- Dataset excerpts -
.....

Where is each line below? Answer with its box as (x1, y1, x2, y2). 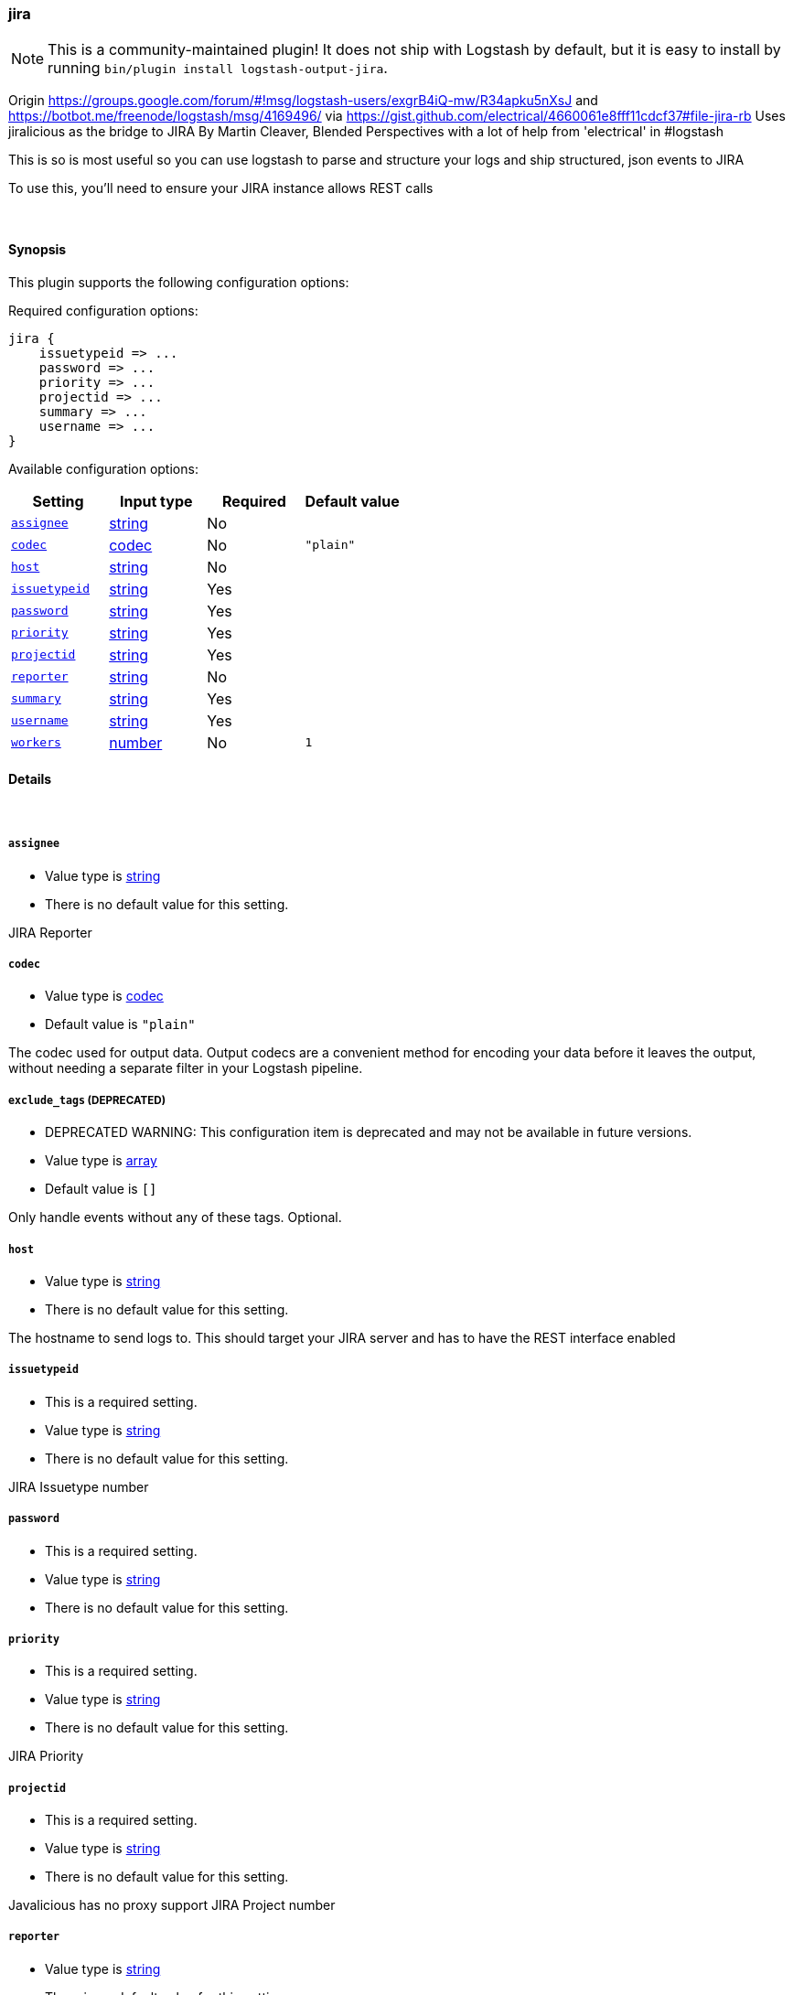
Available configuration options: (8, 460, 198, 477)
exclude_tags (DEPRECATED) (8, 1093, 166, 1107)
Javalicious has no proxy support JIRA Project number (8, 1897, 336, 1914)
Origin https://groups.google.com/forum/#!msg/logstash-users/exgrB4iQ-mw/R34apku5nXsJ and (8, 92, 598, 109)
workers (11, 735, 61, 750)
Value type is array (45, 1153, 157, 1169)
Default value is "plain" (45, 1016, 196, 1033)
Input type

.....

- Your assignment -
What is wanted is a verbatim transcription of every record above, pictures excluded.

- Written response -
Where is each line below? Answer with its box as (x1, y1, x2, y2). 
Available configuration options: (8, 460, 198, 477)
exclude_tags (DEPRECATED) (8, 1093, 166, 1107)
Javalicious has no proxy support JIRA Project number (8, 1897, 336, 1914)
Origin https://groups.google.com/forum/#!msg/logstash-users/exgrB4iQ-mw/R34apku5nXsJ and (8, 92, 598, 109)
workers (11, 735, 61, 750)
Value type is array (45, 1153, 157, 1169)
Default value is "plain" (45, 1016, 196, 1033)
Input type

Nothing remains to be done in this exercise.